Mi ricordo ancora del servizio di Report sulla gestione 'allegra' (altri termini son pericolosi) di Parma (il ponte da 20Milioni che connette il nulla al niente etc);
cosa rischian in caso di condanna?
2013-01-16 15:42:58
cosa rischian in caso di condanna?

Un seggio al parlamento. Ma devono sbrigarsi.
Ma siamo cosi' sicuri che all'Italia convenga svalutare?
Noi importiamo piu' di quanto esportiamo, e non di poco (soprattutto "grazie" all'energia).


in parole poverissime ci sono due ipotesi "maggiori":

1) l'euro si svaluta rispetto al dollaro. da 1.21 di partenza il cambio è arrivato oggi quasi a 1.40, cioè l'euro si è apprezzato di più del 15% e lo scontiamo nelle nostre esportazioni verso i paesi non UE, cioè il grosso del mercato globale, senza averne in cambio più potere di contrattazione nell'acquisto di petrolio e materie prime, che continuano per volontà di chi vende per la maggior parte ad essere fatti in dollari (quindi come minimo ci si rimette la quota di cambio, ma poi intervengono anche altri meccanismi che tendono a bloccare le quotazioni intorno ai valori della moneta di riferimento).
passo contemporaneo dovrebbe essere la revisione del tasso di cambio reale all'interno dell'area UE, ed è qui (non per il punto precedente) che ci sarebbero le obiezioni più forti dalla germania, che fonda le sue esportazioni nell'area UE.
è un processo politicamente e diplomaticamente molto complesso, che richiede volontà, concertazione e determinazione visti i tempi stretti imposti dal mercato.

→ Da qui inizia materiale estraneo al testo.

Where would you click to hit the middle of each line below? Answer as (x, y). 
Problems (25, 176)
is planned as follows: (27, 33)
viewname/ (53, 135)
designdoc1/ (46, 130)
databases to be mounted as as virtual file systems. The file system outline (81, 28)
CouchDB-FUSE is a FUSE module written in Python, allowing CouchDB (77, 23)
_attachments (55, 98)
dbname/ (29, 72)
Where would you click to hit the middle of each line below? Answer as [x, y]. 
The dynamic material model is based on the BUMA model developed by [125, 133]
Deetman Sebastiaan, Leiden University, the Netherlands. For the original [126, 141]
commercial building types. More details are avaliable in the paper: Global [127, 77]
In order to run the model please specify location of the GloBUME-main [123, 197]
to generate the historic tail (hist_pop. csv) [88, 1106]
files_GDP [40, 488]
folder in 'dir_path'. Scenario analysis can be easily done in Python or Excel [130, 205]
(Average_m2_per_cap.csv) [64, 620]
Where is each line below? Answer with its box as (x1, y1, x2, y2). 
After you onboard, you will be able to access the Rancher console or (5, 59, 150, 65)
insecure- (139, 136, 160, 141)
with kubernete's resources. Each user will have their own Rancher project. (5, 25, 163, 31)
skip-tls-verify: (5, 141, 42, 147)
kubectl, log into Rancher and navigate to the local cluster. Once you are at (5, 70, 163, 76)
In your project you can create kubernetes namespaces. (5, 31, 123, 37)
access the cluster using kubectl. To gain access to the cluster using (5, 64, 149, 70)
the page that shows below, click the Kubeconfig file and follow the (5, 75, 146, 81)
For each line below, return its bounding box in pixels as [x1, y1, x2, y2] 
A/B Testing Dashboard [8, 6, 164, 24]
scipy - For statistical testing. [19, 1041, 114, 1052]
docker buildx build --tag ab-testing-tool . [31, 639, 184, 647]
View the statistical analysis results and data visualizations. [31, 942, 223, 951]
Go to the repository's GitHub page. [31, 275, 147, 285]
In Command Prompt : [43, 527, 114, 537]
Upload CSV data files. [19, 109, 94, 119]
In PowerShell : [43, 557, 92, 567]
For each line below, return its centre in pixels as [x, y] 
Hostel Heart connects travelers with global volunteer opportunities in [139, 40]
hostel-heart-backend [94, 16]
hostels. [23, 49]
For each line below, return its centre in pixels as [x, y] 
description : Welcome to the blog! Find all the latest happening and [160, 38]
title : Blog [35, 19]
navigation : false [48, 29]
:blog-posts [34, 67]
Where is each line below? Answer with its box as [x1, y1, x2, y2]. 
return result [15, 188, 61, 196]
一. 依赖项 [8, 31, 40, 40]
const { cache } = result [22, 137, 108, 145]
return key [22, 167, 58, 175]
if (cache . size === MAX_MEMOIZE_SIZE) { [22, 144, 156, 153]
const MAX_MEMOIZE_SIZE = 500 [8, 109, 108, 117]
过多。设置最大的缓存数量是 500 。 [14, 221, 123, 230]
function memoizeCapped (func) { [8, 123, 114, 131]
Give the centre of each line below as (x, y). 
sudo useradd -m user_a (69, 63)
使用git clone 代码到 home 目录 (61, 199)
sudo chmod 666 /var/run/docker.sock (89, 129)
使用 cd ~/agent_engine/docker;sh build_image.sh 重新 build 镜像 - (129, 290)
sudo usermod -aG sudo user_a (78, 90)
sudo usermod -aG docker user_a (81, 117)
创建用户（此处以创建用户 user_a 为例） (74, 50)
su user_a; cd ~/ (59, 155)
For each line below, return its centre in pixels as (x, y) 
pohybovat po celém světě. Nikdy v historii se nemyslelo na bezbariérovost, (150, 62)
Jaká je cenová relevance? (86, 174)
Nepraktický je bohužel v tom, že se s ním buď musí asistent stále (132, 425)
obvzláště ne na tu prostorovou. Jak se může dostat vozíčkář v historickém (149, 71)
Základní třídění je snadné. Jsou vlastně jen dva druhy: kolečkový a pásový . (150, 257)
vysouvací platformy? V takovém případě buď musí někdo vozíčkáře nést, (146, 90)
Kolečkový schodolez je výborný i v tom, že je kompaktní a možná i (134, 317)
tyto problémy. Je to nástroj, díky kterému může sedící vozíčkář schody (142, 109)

2) l'italia esce dall'euro, svalutando la "nuova lira" intorno al 25-30%. significa pagare le importazioni il 25-30% in più (materie prime ed energia) per puntare su un costo del prodotto finito molto concorrenziale rispetto agli ex-alleati e quindi all'aumento della richiesta dall'estero, ma anche interna visto che i prodotti esteri ora costerebbero anch'essi di più degli equivalenti italiani.
i sostenitori di questa ipotesi spesso citano la crisi del '92 come termine di paragone, ma nel frattempo la domanda interna di energia è cresciuta del 40%, il prezzo del petrolio è triplicato e i prezzi di ferro, rame, alluminio, carbone sono saliti alle stelle come la dipendenza energetica dell'italia. insomma, rischieremmo davvero di pagarla molto più cara di allora. senza contare che l'uscita dell'italia causerebbe senza dubbio la disgregazione dell'UE con "liberi tutti" finale. privi ormai di ogni vincolo reciproco, nessuno vieterebbe ai singoli paesi di ostacolare con dazi e/o barriere di ogni tipo le importazioni a basso costo dall'italia, pur di salvaguardare le loro produzioni nazionali.
insomma, imho gli svantaggi sarebbero sicuri e immediati, mentre i vantaggi sarebbero a medio termine (cioè quando si stabilizza il nuovo livello di produzione) e incerti.
dire "quando abbiamo svalutato ci è andata sempre bene, ci andrà bene anche stavolta" senza considerare tutte le condizioni al contorno è un po' come essere sicuri che domani non ci sarà tsunami a fukushima solo perchè finora non c'è stato...
Ecco, il punto 2 era quello che volevo dire io...
Noi abbiamo sempre svalutato fino al 2000, ma da qui a dire che e' sempre la cosa giusta da fare ne passa...
Anzi... a quanto pare Passera ha detto che nel 2012 la bilancia export-import e' positiva di 10miliardi...
Meglio che vada ad informarmi un po' meglio...
2013-01-16 18:17:29
i sostenitori di questa ipotesi spesso citano la crisi del '92 come termine di paragone,

già.

ma nel frattempo la domanda interna di energia è cresciuta del 40%

e il pil? almeno due l'80%?

il prezzo del petrolio è triplicato


lo calcoliamo il prezzo al netto dell'inflazione?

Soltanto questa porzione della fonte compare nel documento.